▶ Task prompt
Give back the line that contains "smaller list of interested local customers is" and every following line, exactly as they appear, through the end of the data.

====== Data records

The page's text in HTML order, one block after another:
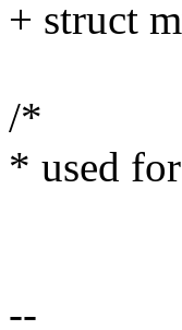
+ struct
/*
* used for
--
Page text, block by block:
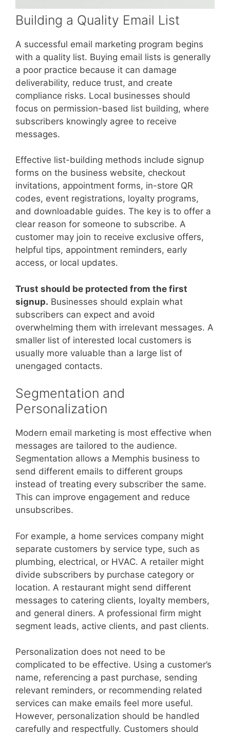
Building a Quality Email List
A successful email marketing program begins
with a quality list. Buying email lists is generally
a poor practice because it can damage
deliverability, reduce trust, and create
compliance risks. Local businesses should
focus on permission-based list building, where
subscribers knowingly agree to receive
messages.
Effective list-building methods include signup
forms on the business website, checkout
invitations, appointment forms, in-store QR
codes, event registrations, loyalty programs,
and downloadable guides. The key is to offer a
clear reason for someone to subscribe. A
customer may join to receive exclusive offers,
helpful tips, appointment reminders, early
access, or local updates.
Trust should be protected from the first
signup. Businesses should explain what
subscribers can expect and avoid
overwhelming them with irrelevant messages. A
smaller list of interested local customers is
usually more valuable than a large list of
unengaged contacts.
Segmentation and
Personalization
Modern email marketing is most effective when
messages are tailored to the audience.
Segmentation allows a Memphis business to
send different emails to different groups
instead of treating every subscriber the same.
This can improve engagement and reduce
unsubscribes.
For example, a home services company might
separate customers by service type, such as
plumbing, electrical, or HVAC. A retailer might
divide subscribers by purchase category or
location. A restaurant might send different
messages to catering clients, loyalty members,
and general diners. A professional firm might
segment leads, active clients, and past clients.
Personalization does not need to be
complicated to be effective. Using a customer’s
name, referencing a past purchase, sending
relevant reminders, or recommending related
services can make emails feel more useful.
However, personalization should be handled
carefully and respectfully. Customers should

============

▶ Response
smaller list of interested local customers is
usually more valuable than a large list of
unengaged contacts.
Segmentation and
Personalization
Modern email marketing is most effective when
messages are tailored to the audience.
Segmentation allows a Memphis business to
send different emails to different groups
instead of treating every subscriber the same.
This can improve engagement and reduce
unsubscribes.
For example, a home services company might
separate customers by service type, such as
plumbing, electrical, or HVAC. A retailer might
divide subscribers by purchase category or
location. A restaurant might send different
messages to catering clients, loyalty members,
and general diners. A professional firm might
segment leads, active clients, and past clients.
Personalization does not need to be
complicated to be effective. Using a customer’s
name, referencing a past purchase, sending
relevant reminders, or recommending related
services can make emails feel more useful.
However, personalization should be handled
carefully and respectfully. Customers should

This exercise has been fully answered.